Une chose m’a souvent surpris lors de mes voyages en dehors de la France. Quand je rencontre des français à l’étranger, et mon séjour actuel en Syrie ne fait pas exception -bien au contraire, puisque la Syrie est un pays multiconfessionnel- ils ne manquent pas de me poser, et très rapidement, parfois tout de suite après les premières salutations, la question de savoir de quelle religion je suis : « Etes-vous musulman ou chrétien ? » D’abord cela m’embarrassait, tellement la question était inattendue. Depuis peu j’ai décidé de refuser de répondre à cette question, et de demander à mes interlocuteurs quelle sera leur réaction si arrivant en France je posais tout de go cette question aux personnes que je rencontrais.
Je leur dis cela alors que je ne souhaiterais poser cette question à personne, ni en France ni ailleurs.
Pourquoi cela m’énerve ?
En premier, parce que je me sens devenir un objet de classification ethnographique – pour ne pas dire entomologique ; classification, qui plus est, assimile religion et appartenance ethnique ou nationale. Objet de classification, je ne suis plus dans un rapport de connaissance avec l’autre. Autre qui se met à mon égard dans une position de savoir.
Deuxièmement, parce que la question religieuse en France est généralement considérée comme un choix personnel ; Poser la question ici et de la sorte, cela revient surtout à demander à quel groupe religieux « j’appartiens », de par une descendance familiale dont je ne serais pas censé pouvoir me différencier.
Troisièmement, parce que cette question suppose que « je dois avoir une religion », que « je dois être croyant », que « l’on est dans une culture structurée par la religion » et que cette religion et cette croyance ne peuvent être les fruits d’un choix individuel, ni connaître des interprétations différentes !!!
Quatrièmement, parce que cela me rappelle comment la France mandataire sur la Syrie a essayé de diviser le pays en différents états, comment elle a divisé pour régner, prenant pour critère majeur de cette division l’appartenance religieuse ; ce qui a poussé les syriens à se révolter, au premier rang desquels se trouvaient les « minorités religieuses ».
Cinquièmement, parce que cela me fait peur pour la France laïque que j’aime, pour les rapports entre les peuples comme pour ce qu’on appelle désormais « le dialogue des civilisations ».
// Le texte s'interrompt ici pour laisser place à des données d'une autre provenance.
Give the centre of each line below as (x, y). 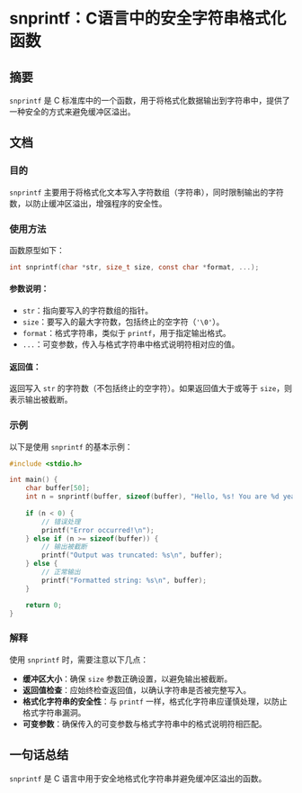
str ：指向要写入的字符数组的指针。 (88, 311)
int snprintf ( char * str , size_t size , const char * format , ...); (134, 267)
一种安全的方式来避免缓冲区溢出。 (72, 112)
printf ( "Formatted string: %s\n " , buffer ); (124, 580)
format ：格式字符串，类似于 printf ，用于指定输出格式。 (126, 333)
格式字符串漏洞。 (54, 712)
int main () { (34, 480)
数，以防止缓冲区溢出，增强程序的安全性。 (88, 203)
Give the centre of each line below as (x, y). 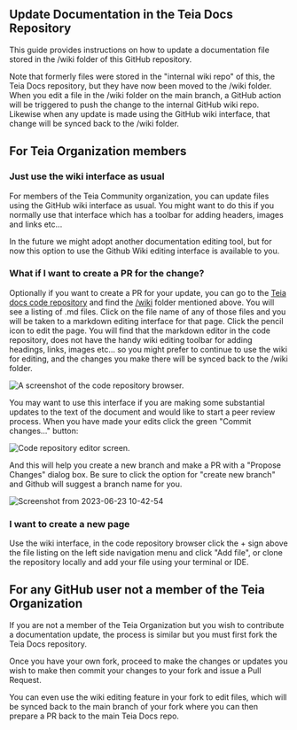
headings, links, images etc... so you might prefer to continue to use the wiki (148, 349)
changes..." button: (44, 431)
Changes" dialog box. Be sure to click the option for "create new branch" (143, 474)
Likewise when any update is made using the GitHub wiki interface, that (140, 113)
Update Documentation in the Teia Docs (121, 15)
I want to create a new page (70, 524)
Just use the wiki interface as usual (87, 176)
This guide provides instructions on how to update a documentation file (140, 50)
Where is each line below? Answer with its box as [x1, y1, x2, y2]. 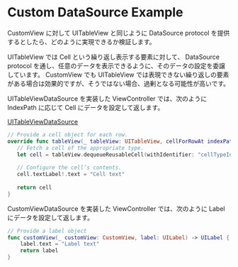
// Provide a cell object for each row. [7, 131, 129, 138]
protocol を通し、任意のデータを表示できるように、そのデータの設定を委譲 [7, 61, 225, 70]
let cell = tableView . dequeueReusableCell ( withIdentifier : [16, 151, 195, 158]
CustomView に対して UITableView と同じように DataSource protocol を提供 [7, 28, 230, 37]
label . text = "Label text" [20, 241, 100, 248]
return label [20, 247, 59, 254]
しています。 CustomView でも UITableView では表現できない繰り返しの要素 [7, 70, 229, 79]
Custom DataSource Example [7, 4, 183, 21]
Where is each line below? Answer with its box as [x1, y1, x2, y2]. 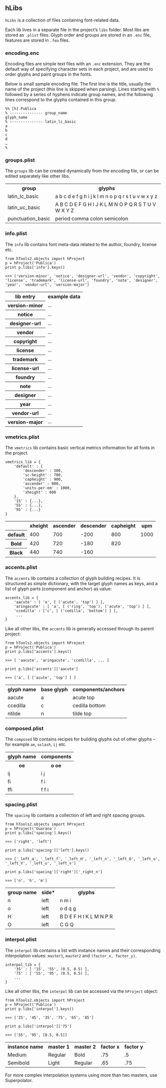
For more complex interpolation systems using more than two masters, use [5, 1072, 158, 1078]
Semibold [7, 1059, 30, 1066]
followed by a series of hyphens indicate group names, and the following [5, 92, 153, 98]
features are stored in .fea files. [5, 37, 70, 43]
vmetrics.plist [5, 433, 40, 440]
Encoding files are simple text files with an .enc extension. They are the [5, 61, 150, 67]
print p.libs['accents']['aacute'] [5, 666, 79, 671]
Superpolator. [5, 1077, 33, 1083]
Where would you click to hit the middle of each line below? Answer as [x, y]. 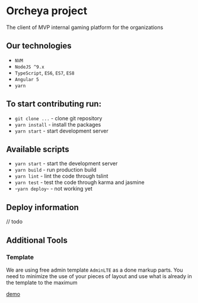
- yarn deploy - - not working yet [54, 189]
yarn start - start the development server [66, 163]
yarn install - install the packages [58, 124]
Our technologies [39, 46]
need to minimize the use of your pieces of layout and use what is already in [99, 276]
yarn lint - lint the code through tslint [61, 176]
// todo [14, 222]
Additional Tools [37, 240]
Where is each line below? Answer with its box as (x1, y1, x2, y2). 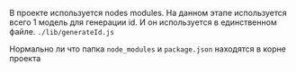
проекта (9, 53, 41, 63)
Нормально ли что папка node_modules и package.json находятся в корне (9, 44, 286, 54)
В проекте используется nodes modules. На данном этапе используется (9, 8, 288, 18)
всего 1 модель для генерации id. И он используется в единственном (9, 17, 277, 28)
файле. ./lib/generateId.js (9, 27, 115, 36)
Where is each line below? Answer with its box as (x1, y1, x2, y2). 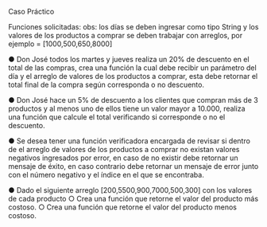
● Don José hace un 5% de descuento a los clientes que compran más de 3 (8, 96, 258, 104)
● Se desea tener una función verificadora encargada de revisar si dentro (8, 136, 250, 146)
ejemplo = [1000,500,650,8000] (8, 39, 113, 49)
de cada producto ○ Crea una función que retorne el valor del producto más (8, 194, 259, 203)
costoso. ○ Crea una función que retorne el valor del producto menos (8, 202, 237, 212)
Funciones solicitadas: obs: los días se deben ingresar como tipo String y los (8, 22, 259, 31)
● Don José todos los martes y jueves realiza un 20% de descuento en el (8, 55, 250, 64)
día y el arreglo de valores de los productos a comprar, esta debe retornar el (8, 72, 258, 80)
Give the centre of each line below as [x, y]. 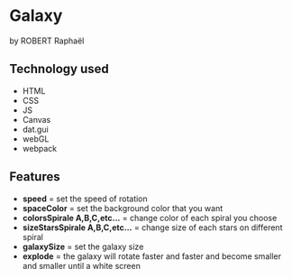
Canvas [36, 119]
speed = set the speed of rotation [85, 199]
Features [35, 177]
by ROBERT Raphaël [47, 41]
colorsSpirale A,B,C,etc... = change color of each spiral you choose [150, 218]
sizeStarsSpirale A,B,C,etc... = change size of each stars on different [152, 227]
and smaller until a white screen [82, 265]
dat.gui [36, 129]
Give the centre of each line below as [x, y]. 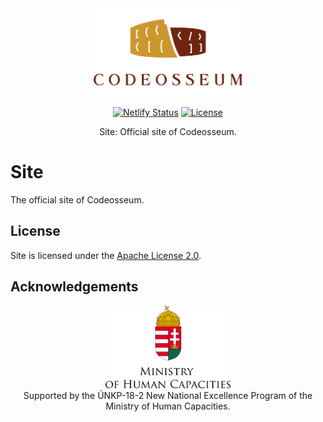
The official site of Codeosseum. [77, 200]
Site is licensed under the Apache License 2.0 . [106, 255]
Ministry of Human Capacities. [168, 406]
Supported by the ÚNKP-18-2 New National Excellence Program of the [168, 395]
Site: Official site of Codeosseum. [168, 132]
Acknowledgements [74, 287]
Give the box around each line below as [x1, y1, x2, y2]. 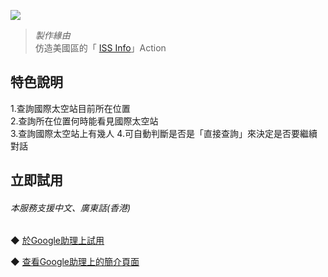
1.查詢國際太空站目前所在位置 [10, 102, 131, 114]
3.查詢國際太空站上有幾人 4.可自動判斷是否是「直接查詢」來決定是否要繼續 [10, 127, 318, 139]
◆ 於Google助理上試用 [10, 235, 105, 247]
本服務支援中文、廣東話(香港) [10, 201, 132, 214]
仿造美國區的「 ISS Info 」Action [34, 42, 167, 54]
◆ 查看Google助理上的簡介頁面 [10, 256, 140, 268]
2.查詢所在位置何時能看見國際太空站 [10, 115, 159, 127]
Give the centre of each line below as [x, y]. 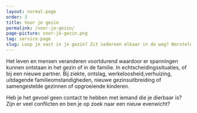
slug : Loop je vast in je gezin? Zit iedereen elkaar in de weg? [87, 45]
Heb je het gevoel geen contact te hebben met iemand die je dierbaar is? [94, 97]
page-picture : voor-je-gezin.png [47, 34]
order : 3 [17, 17]
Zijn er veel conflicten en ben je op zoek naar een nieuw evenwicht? [88, 104]
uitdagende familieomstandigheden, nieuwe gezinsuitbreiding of [84, 79]
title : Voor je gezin [33, 22]
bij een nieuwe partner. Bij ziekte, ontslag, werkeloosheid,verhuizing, [89, 74]
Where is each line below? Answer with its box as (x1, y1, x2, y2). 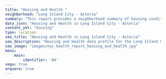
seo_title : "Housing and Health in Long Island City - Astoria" (5, 35, 140, 40)
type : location (5, 30, 37, 35)
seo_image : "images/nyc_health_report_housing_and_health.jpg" (5, 44, 138, 49)
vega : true (5, 62, 28, 67)
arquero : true (5, 67, 35, 72)
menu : (5, 48, 16, 53)
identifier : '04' (23, 57, 58, 62)
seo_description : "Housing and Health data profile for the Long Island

Comment les Français généralement respectueux de la laïcité en France, du moins dans la sphère publique, en viennent à adopter ce rapport essentialiste à l’autre, et s’éloignent ainsi d’une conception universaliste de l’être humain chère à l’esprit des lumières ?! Devenir soucieux de cette question religieuse à l’étranger est peut-être une façon de se donner des repères, de vouloir être « rationnel », cartésien, d’établir des catégories, face à une étrangeté angoissante ; Mais cette façon de se rassurer est tributaire des prismes culturels et des préjugés que nous transportons avec nous.
Le rapport à l’étranger, à l’autre, est souvent le miroir de nos propres projections. Poser cette question religieuse est inquiétant dans la mesure où il traduit le recul de l’esprit laïque en France même. Poser cette question religieuse montre à quel point les médias et les penseurs d’un retour du religieux ont fait un travail de sape de l’idée laïque en assimilant les civilisations à des essences religieuses plutôt que d’appréhender les rapports dialectiques entre culture et religion.
Ce qui nous amène au sixième point, celui de la « décomplexification » de la pensée, du recul de l’esprit dialectique. Des fois ce sont les mêmes personnes qui en France pourraient tenter d’analyser le monde à l’aide de différents vecteurs de compréhension : économique, sociologique, éducatif, etc. qui, arrivées en pays arabe, ne s’expliquent ce qu’ils ne comprennent pas qu’en termes religieux. Tout ce qui est étranger serait le fait de l’Islam, ou d’une église locale. Au fait c’est quoi l’Islam ? C’est quoi le Christianisme ? Connaissez-vous une religion invariable ? Dont les préceptes n’ont pas été utilisés de façon tantôt tolérante tantôt violente, en fonction des époques, des pouvoirs, et bien d’autres critères sûrement…
Parce que cela me fait peur pour la pensée.
Parce que, encore une fois, l’autre étant le reflet de nos propres projections, cela en dit long sur le recul de la laïcité, de la pensée, sur l’avènement d’une culture obsédée par le fanatisme, dans les pays mêmes où l’on n’arrête pas de nous assener les poncifs de lutte contre le terrorisme et le fanatisme.
Certes, la pratique religieuse est plus visible ici, mais l’ouverture à l’étranger aussi.
Dommage que les guides touristiques ne donnent pas quelques conseils de bonne éducation aux voyageurs, car c’est aussi une forme de manque de savoir-faire social que de poser en Syrie la question religieuse de la sorte.